PPC Campaign Scares Up Big Profits

Halloween XPress

Holiday sales might have been slow for Halloween Express if not for pay-per-click advertising. Brad Butler, the company's chief operating officer, has his hand in several businesses -- from awards to wine -- and he plans to spend about $1 million this year and get more than every penny back on the investment.

Halloween Express is online, and also has 250 seasonal retail stores. September and October are the peak period -- he spends more than 90% of his Google AdWords budget during these two months.

Butler taught himself how to use AdWords. He dedicates about 35% of the overall marketing budget to AdWords, and attributes about 20% of site traffic to the campaigns. Managing about 5,000 keywords helps him to differentiate the business from larger advertisers and capture every relevant costume query possible including sexy, adult and even plus size and religious -- words that big-box retailers might avoid.

"We also use negative keywords to filter out the pornography, so we don't get all the perverts coming to our site wasting our money," Butler says.

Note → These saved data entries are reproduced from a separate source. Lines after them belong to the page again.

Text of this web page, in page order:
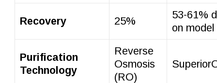
Recovery 25%
53-61%
on model
Purification
Technology
Reverse
Osmosis
(RO)
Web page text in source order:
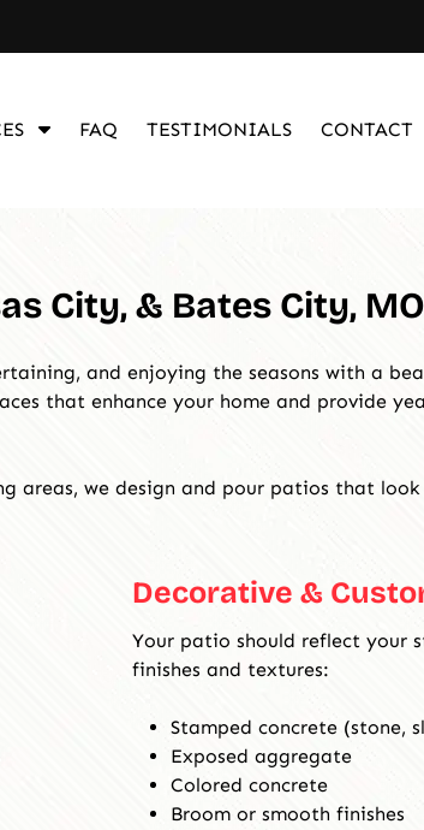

Butler merely bids on popular terms that consumers search on -- no slang or offensive language. He takes the search terms directly from the various search engine databases and cross-links them against the items they have in their database. The objective with any of these PPC campaigns is to bring people who are looking for items that Halloween Express sells to the site.

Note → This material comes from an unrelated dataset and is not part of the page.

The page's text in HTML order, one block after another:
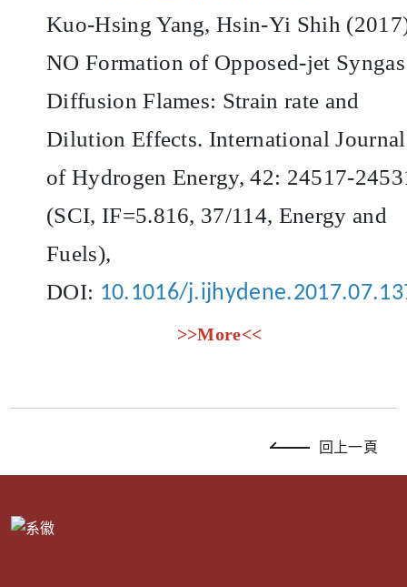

Without paid search, small businesses are hard-pressed to compete against the likes of Wal-Mart and Target, according to Butler. AdWords, along with search engine optimization techniques, puts small businesses in the game. They can't afford to buy television, radio and print, but they can afford an AdWords campaign because the company sets the parameters, limits and modifies on the fly. "If you don't see performance, you turn it off," he says. "It's as close to a sure thing in the advertising world as you're going to find."

During a typical Halloween season, about 40% of sales come from PPC campaigns, with more than 100% return. Butler never loses money on the campaigns. This year, he will have spent nearly $1 million on paid-search campaigns. Granted, Butler has been at it since 2004.

There are challenges. Butler warns people who want to use paid search to be sure to understand how it works. Test the campaign. "In the beginning, I put a high cap on the campaign, and before I knew it, I was losing money," he says. "I monitor it day and night because -- bam, you need to make sure you don't spend $10,000 on a campaign you don't need."

If people don't know what they are doing they can lose their shirts, "big time," he says. AdWords doesn't necessarily outperform in paid-search conversion rates. Butler also runs paid-search campaigns on Yahoo and Microsoft; they just don't get the traffic that Google does. Butler's budget for Yahoo in October was $50,000, but he spent about $25,000. Both Yahoo and Microsoft lack in support for pay-per-click campaigns -- one reason that he puts more of the ad budget toward Google.

The PPC campaigns run year-round, but they are refined and adjusted.